Wednesday, May 9, 2012

Shiny!

I have nothing to write about today. It's hot, I'm tired, and I'm wearing a corset.

So, here's some old Hollywood pin-ups!


Rita Hayworth, Betty Grable, Marilyn Monroe, Hedy Lamarr

Tuesday, May 8, 2012

Harlow's Hot Rolls

The original Blonde Bombshell was known for a lot of things, but her cooking isn't really counted in the top ten. However, Harlow's Hot Rolls look like they'd be pretty tasty!

Ingredients:
  • 1 cup of warm milk
  • 1/2 cup of butter and shortening, mixed
  • 1/2 cup of warm water with 1 cake of compressed yeast
  • 1 egg well beaten
  • 1 teaspoon of salt
  • 1 tablespoon sugar
  • Enough flour to make soft dough.

  1. Set four hours, after which roll to 1/4-inch thickness and cut with biscuit cutter.
  2. Then brush with melted butter and put another biscuit on top and daub melted butter on top of that.
  3. Let stand two hours and then place them in a hot oven for 10 minutes.

Now, I'm not a great cook by any means.

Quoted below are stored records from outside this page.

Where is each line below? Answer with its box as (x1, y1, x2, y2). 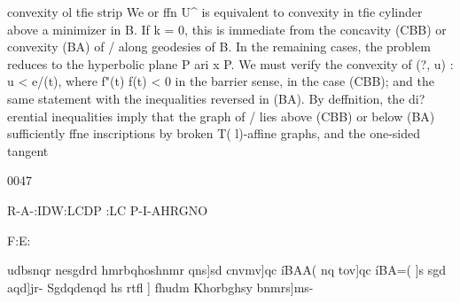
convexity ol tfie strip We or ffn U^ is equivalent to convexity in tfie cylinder (7, 3, 423, 20)
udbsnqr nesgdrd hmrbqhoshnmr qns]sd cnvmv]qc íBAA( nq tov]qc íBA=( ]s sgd (7, 260, 447, 279)
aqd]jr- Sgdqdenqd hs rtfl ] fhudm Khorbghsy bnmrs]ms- (7, 277, 314, 296)
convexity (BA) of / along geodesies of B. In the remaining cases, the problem (7, 37, 431, 56)
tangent (7, 141, 49, 159)
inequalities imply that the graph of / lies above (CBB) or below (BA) (51, 106, 435, 125)
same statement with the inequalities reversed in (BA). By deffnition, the (7, 89, 405, 107)
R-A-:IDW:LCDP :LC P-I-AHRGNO (7, 200, 208, 219)
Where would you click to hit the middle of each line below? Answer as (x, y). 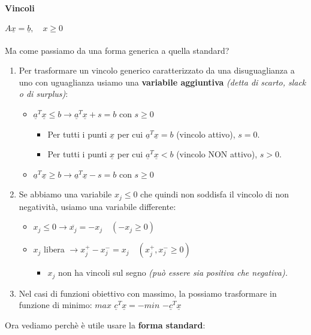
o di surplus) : (43, 94)
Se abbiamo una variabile (65, 194)
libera (54, 249)
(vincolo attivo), (206, 134)
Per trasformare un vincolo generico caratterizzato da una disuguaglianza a (157, 70)
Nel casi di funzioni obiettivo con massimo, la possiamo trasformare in (148, 293)
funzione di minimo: (55, 305)
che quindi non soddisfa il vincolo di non (215, 194)
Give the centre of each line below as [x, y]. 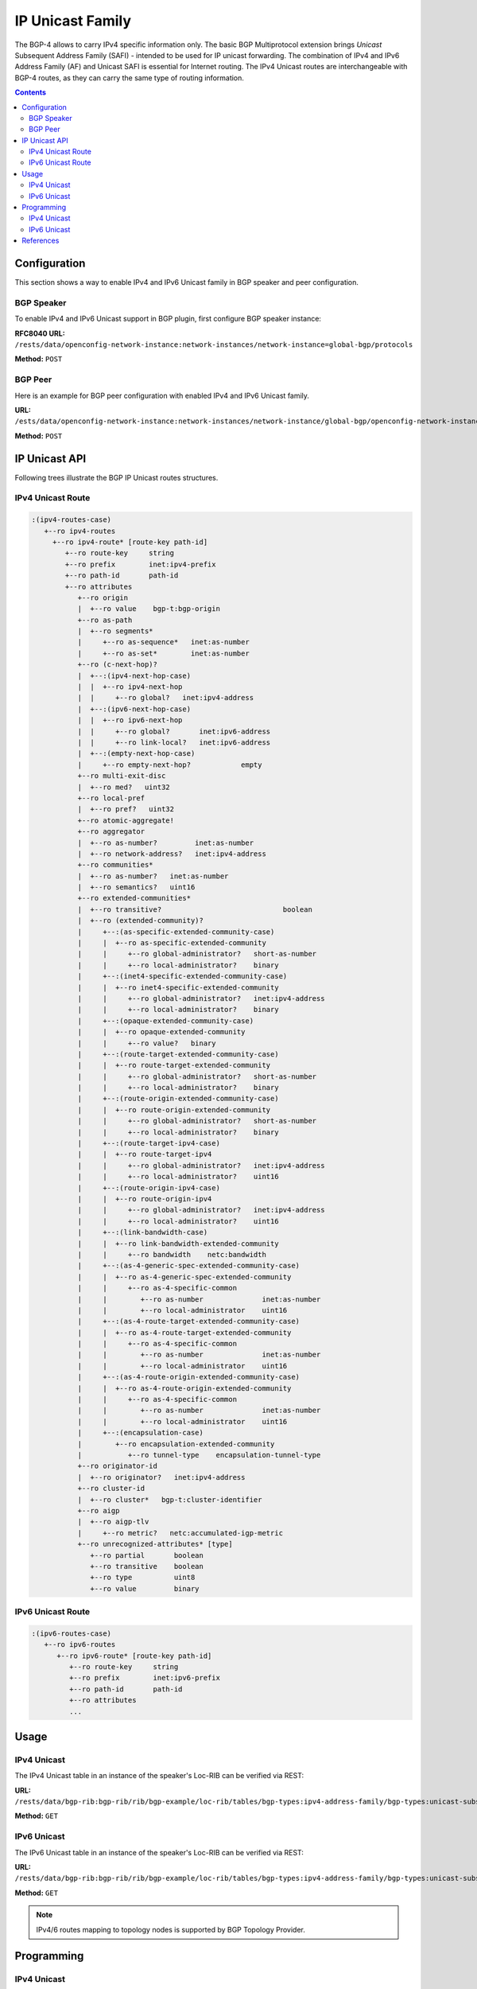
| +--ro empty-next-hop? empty [170, 765]
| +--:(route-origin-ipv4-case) [149, 1188]
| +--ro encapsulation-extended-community [176, 1444]
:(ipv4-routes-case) [71, 520]
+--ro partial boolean [147, 1555]
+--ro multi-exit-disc [122, 776]
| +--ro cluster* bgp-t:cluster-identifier [170, 1499]
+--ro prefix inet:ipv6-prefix [144, 1678]
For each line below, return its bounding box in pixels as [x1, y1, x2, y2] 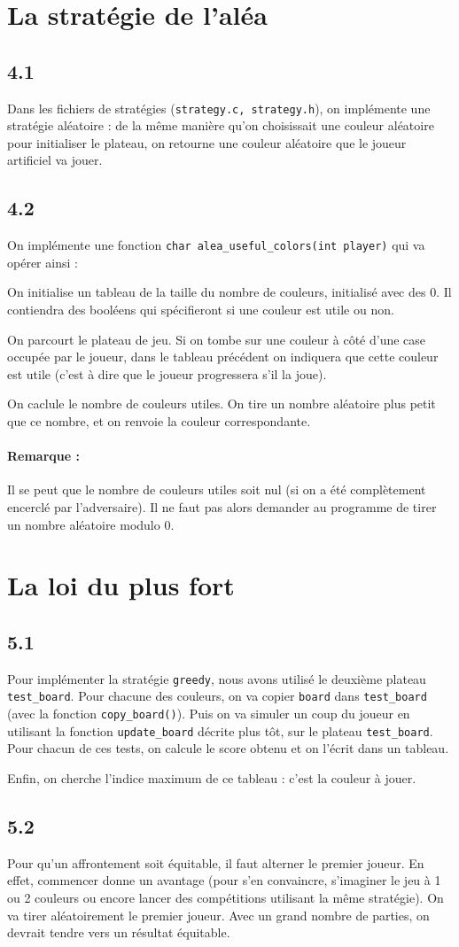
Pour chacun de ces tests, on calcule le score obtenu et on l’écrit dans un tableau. [7, 739, 449, 757]
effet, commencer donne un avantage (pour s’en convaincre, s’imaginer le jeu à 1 [7, 871, 441, 889]
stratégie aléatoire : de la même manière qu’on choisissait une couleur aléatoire [7, 116, 434, 135]
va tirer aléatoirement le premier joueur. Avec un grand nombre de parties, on [7, 905, 430, 924]
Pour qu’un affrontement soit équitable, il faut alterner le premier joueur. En [7, 853, 424, 872]
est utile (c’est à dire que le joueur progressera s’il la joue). [7, 364, 327, 383]
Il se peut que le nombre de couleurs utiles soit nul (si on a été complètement [7, 480, 426, 499]
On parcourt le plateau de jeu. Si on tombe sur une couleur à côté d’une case [7, 330, 426, 348]
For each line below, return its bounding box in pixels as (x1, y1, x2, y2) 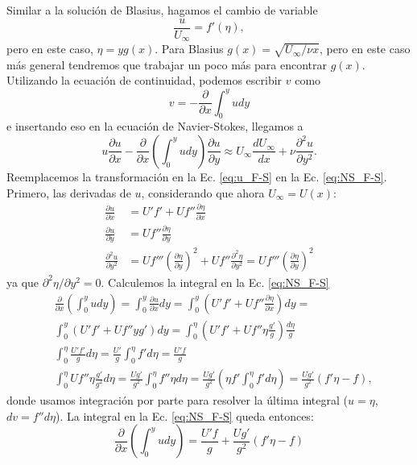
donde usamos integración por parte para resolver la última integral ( (6, 392, 349, 409)
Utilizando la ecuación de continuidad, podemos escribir (6, 72, 283, 89)
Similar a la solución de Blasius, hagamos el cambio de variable (6, 2, 318, 18)
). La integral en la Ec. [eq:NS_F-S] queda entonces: (56, 407, 314, 424)
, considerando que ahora (141, 184, 265, 201)
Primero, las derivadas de (6, 184, 131, 201)
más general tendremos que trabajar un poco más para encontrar (6, 56, 327, 73)
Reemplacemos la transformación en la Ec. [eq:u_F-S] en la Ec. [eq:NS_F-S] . (6, 168, 387, 185)
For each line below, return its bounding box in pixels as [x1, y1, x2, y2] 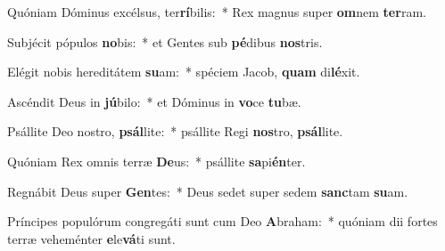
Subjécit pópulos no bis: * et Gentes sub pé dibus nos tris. [7, 32, 323, 51]
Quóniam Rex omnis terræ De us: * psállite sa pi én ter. [7, 151, 306, 170]
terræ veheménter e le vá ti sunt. [7, 229, 176, 247]
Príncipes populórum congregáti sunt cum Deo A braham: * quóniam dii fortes [7, 212, 438, 231]
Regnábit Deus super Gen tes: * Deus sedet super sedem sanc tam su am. [7, 182, 408, 200]
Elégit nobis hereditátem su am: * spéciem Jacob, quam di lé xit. [7, 62, 360, 81]
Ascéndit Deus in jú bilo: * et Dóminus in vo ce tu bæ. [7, 92, 301, 110]
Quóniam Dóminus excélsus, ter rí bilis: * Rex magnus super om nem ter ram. [7, 3, 426, 20]
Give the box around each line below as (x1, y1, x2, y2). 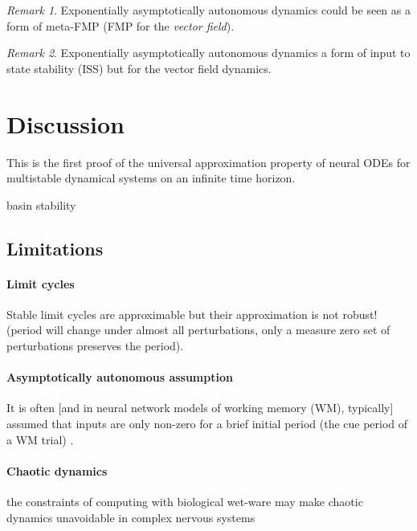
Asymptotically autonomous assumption (6, 369, 233, 386)
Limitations (6, 235, 104, 260)
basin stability (6, 196, 76, 213)
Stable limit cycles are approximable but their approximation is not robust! (6, 305, 378, 322)
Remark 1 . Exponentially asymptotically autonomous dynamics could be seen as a (6, 2, 411, 18)
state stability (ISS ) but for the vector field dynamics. (6, 59, 272, 76)
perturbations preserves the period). (6, 337, 184, 354)
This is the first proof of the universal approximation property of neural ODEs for (6, 153, 411, 170)
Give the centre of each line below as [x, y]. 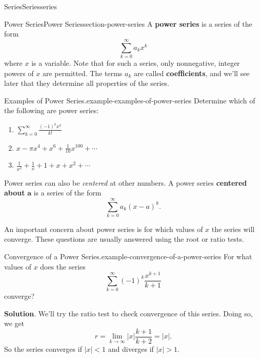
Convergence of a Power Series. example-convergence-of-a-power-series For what [128, 256]
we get [14, 323]
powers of [19, 73]
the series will [233, 229]
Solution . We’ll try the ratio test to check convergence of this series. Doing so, [128, 313]
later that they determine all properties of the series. [87, 83]
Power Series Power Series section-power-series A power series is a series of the [128, 23]
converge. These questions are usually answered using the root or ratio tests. [124, 239]
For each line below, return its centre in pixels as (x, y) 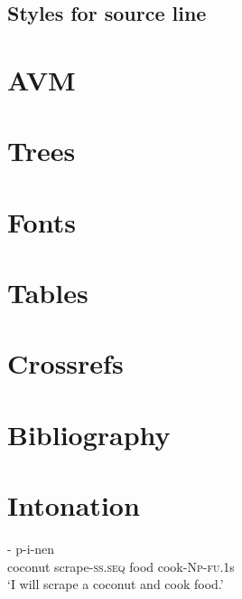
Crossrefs (65, 363)
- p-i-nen (31, 549)
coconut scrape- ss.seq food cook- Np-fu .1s (121, 566)
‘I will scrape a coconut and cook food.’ (116, 584)
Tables (48, 293)
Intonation (74, 505)
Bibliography (89, 434)
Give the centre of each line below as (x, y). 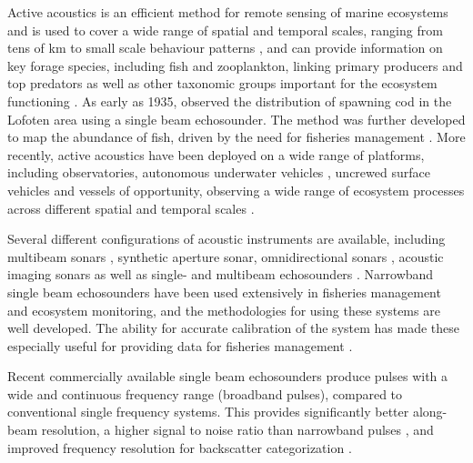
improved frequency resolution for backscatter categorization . (180, 447)
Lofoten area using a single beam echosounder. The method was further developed (236, 119)
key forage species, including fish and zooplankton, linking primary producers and (235, 65)
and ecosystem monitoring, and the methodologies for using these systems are (224, 310)
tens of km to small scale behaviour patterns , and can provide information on (225, 48)
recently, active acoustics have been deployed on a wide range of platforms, (216, 154)
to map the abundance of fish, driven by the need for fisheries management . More (236, 137)
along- (430, 412)
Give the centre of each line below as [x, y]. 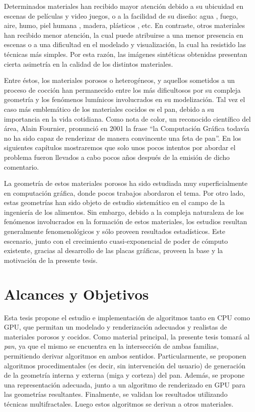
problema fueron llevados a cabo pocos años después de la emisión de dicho [117, 157]
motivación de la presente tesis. [51, 260]
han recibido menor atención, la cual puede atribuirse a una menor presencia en [124, 35]
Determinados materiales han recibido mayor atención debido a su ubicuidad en [124, 6]
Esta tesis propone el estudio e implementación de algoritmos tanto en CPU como [127, 317]
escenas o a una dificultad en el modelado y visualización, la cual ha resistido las [125, 44]
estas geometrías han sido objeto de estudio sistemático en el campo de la [115, 202]
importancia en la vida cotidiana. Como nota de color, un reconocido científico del [127, 118]
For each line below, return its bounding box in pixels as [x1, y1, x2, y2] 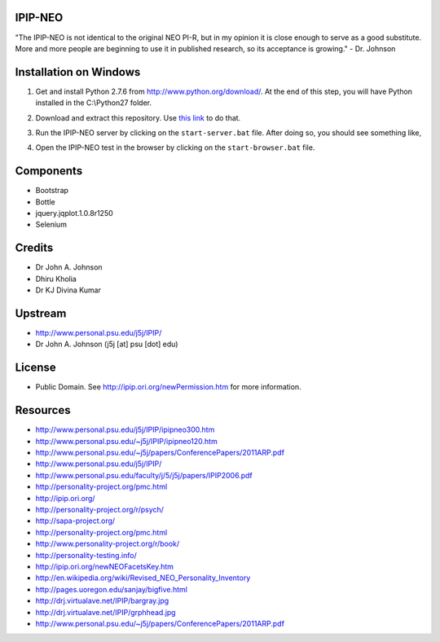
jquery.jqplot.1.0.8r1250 [35, 209, 113, 218]
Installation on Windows [15, 65, 141, 79]
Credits [15, 241, 54, 255]
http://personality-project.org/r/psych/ [35, 504, 165, 514]
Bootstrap [35, 186, 69, 196]
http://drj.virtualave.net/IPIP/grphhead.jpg [35, 607, 176, 617]
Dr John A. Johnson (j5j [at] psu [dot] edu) [35, 339, 178, 350]
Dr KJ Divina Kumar [35, 285, 102, 295]
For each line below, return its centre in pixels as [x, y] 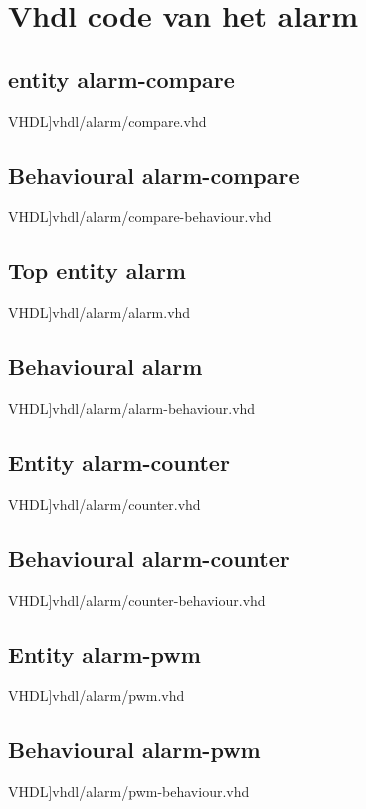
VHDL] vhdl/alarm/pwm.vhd [96, 695]
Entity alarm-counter [119, 461]
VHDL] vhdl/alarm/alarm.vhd [99, 312]
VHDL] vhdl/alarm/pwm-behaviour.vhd [129, 791]
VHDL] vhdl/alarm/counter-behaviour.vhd [137, 599]
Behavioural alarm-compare [154, 174]
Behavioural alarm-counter [149, 557]
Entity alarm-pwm [104, 653]
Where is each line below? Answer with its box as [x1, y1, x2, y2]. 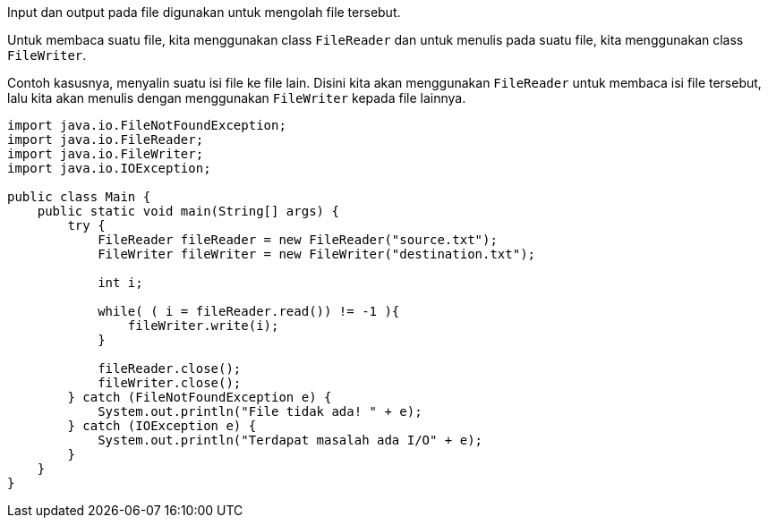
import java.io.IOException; [7, 161, 211, 175]
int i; [98, 275, 143, 290]
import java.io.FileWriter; [7, 147, 204, 161]
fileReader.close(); [98, 361, 242, 376]
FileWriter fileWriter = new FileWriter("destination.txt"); [98, 247, 536, 261]
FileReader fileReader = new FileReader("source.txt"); [98, 233, 498, 247]
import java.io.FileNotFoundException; [7, 118, 286, 132]
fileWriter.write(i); [127, 318, 279, 333]
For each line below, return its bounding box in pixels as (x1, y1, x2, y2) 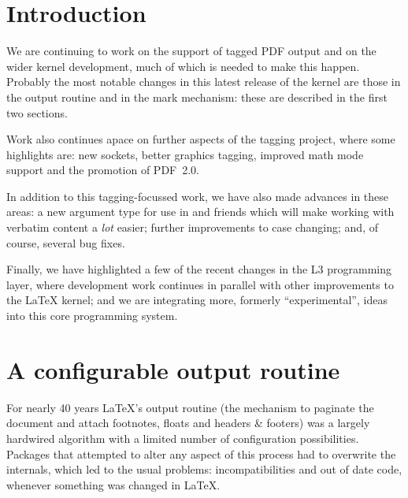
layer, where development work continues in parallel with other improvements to (6, 276, 394, 292)
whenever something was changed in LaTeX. (6, 476, 221, 492)
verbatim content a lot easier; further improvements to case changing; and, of (6, 219, 378, 236)
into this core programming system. (6, 307, 178, 324)
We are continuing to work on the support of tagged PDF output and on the (6, 43, 376, 59)
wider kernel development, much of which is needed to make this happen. (6, 58, 360, 74)
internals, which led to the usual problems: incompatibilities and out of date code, (6, 461, 402, 478)
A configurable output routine (6, 353, 340, 385)
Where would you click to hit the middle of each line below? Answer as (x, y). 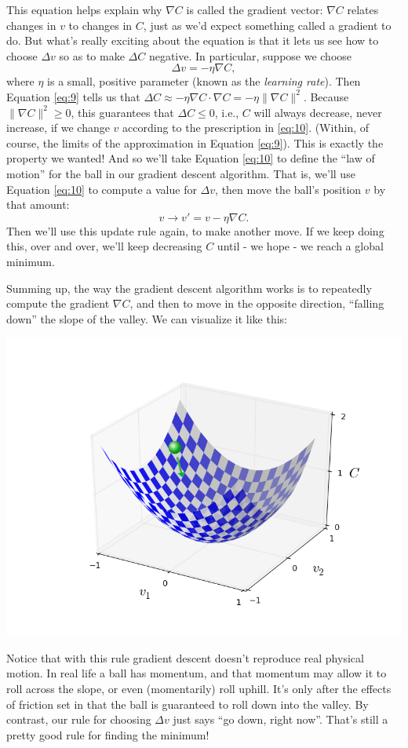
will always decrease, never (318, 112)
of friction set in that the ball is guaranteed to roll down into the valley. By (188, 704)
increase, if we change (58, 128)
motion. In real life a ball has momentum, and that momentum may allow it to (197, 673)
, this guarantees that (122, 112)
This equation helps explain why (84, 9)
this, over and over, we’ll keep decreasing (104, 246)
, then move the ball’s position (288, 189)

I watch 'Food Network' a lot and I do have domestic leanings that cause me to put on an apron and bake. To me, this recipe isn't very explanatory. I have made biscuits from scratch before, so my alterations/best guesses as to what this means:

  • The 'hot oven' temperature is 375 degrees.
  • The amount of flour is at least 2 cups, maybe more. I don't think the rolls should be very sticky if you're rolling and cutting them out.
  • The cup of warm water with the 1 cake of compressed yeast is about 2 1/2 teaspoons of yeast (the amount in one packet), and you let those sit together for about 10 minutes before adding it to the other ingredients.
  • Mix all the ingredients together, then add the yeast water, then mix more; let sit for 4 hours to rise, kneading/punching it down on occasion.

I may have to experiment with this tonight and let you all know what I find!

Monday, May 7, 2012

Vargas Pinups

In case you need some inspiration today!



With Love,

Miss Torchy

Etiquette: It all comes down to Awareness

In the age of exposing yourself on facebook, wearing your pajamas in public, Maury Povich, low-class reality dating shows, and the occasional fun in being an internet troll, etiquette has gone out the window. Young girls look up more to Snooki and Kim Kardashian than they do Michelle Obama, which, politics aside, is pretty sad.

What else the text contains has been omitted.